THE INPUT section start

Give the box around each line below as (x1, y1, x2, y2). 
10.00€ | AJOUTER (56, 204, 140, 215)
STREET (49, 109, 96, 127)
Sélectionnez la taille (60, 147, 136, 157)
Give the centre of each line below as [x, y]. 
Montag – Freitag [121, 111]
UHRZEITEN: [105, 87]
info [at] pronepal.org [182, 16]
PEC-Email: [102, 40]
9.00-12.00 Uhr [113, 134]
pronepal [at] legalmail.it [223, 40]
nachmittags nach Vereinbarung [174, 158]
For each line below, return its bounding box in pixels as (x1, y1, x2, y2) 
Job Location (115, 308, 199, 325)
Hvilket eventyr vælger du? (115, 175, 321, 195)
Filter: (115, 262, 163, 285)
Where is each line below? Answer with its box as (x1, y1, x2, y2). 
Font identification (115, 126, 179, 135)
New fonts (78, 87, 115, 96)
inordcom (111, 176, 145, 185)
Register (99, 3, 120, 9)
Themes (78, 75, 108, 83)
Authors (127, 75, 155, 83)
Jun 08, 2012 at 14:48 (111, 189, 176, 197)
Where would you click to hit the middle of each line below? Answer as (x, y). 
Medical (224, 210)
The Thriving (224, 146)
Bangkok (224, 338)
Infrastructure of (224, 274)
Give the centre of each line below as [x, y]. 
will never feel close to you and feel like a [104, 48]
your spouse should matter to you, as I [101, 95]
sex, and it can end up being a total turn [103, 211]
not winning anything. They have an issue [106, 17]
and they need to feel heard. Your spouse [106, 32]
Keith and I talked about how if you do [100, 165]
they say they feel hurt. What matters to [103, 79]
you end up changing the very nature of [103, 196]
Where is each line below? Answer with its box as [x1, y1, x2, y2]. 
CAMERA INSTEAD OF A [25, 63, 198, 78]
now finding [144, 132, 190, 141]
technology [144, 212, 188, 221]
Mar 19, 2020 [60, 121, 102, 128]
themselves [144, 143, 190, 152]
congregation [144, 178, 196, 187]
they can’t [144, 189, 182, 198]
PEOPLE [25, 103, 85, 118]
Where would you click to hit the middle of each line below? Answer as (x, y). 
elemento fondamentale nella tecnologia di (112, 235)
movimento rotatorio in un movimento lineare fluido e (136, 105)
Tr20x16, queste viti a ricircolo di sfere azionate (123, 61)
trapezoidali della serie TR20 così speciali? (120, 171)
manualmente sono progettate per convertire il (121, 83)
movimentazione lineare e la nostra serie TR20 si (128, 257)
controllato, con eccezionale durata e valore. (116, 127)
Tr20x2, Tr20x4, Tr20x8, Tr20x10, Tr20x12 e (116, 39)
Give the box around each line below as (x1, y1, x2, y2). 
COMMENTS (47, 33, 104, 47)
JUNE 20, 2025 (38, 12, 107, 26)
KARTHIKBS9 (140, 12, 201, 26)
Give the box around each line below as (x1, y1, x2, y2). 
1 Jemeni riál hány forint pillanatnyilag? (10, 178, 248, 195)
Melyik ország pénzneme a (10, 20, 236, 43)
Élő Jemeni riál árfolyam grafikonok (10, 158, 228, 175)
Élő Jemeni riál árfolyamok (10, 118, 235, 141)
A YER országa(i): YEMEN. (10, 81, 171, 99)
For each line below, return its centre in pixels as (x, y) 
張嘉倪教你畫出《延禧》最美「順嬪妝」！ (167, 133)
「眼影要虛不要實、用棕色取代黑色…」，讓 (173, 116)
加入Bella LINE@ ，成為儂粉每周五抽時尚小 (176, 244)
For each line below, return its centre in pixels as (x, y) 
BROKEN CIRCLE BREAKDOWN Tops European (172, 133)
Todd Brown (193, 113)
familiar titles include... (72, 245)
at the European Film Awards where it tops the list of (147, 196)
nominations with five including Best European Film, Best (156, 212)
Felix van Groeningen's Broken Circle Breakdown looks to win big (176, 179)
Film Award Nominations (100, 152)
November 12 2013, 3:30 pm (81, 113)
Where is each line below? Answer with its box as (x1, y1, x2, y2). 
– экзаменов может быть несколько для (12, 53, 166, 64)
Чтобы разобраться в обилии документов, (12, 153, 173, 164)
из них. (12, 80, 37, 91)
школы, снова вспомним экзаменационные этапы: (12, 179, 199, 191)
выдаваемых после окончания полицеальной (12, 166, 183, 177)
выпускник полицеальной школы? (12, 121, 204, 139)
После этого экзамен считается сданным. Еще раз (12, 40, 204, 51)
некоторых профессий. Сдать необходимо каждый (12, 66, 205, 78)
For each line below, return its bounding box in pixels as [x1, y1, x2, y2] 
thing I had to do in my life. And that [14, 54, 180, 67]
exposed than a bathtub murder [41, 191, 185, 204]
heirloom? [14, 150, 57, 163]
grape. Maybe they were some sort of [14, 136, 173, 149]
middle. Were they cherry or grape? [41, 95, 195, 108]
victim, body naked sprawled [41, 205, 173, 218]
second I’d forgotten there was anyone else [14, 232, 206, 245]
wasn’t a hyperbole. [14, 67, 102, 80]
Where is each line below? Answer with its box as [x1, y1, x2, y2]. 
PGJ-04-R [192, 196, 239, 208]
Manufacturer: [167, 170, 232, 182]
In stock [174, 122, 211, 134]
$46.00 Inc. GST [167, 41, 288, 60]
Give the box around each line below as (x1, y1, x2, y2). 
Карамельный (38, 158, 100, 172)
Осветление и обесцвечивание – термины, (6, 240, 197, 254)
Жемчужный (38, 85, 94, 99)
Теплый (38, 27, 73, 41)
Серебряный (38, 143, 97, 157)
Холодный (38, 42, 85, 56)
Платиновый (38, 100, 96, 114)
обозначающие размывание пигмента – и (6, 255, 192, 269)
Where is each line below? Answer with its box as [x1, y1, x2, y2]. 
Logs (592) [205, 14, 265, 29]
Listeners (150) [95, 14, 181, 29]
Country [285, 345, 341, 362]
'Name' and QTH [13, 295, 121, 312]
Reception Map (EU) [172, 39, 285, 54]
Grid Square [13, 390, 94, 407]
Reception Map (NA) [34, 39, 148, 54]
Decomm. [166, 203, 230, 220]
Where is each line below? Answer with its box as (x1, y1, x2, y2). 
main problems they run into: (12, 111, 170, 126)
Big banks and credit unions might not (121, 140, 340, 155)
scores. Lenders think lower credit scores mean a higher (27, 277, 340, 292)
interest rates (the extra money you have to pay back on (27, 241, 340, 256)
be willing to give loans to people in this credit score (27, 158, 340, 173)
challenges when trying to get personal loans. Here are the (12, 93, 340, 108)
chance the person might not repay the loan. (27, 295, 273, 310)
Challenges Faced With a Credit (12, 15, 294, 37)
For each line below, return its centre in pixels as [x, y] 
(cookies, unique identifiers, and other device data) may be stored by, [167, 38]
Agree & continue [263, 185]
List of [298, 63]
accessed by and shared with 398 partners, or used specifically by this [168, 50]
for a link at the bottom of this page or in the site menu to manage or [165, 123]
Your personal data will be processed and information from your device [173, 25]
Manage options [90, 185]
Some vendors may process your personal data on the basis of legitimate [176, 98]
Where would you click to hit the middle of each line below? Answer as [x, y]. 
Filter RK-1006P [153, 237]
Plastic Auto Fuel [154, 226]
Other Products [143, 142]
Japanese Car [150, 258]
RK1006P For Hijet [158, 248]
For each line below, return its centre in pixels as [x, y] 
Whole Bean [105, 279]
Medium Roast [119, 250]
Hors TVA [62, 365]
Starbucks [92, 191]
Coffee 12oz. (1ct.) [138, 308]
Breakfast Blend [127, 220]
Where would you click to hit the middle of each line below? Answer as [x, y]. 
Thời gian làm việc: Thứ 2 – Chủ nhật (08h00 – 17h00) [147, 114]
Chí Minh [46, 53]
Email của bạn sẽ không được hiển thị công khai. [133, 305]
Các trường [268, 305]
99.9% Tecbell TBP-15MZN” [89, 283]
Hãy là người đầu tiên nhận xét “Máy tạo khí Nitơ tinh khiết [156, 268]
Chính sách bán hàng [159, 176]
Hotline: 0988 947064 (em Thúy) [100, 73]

THE INPUT section end

Every line above that contains the word "this" should be reported.

§ REPLY TO THE EXERCISE
be willing to give loans to people in this credit score (27, 158, 340, 173)
accessed by and shared with 398 partners, or used specifically by this [168, 50]
for a link at the bottom of this page or in the site menu to manage or [165, 123]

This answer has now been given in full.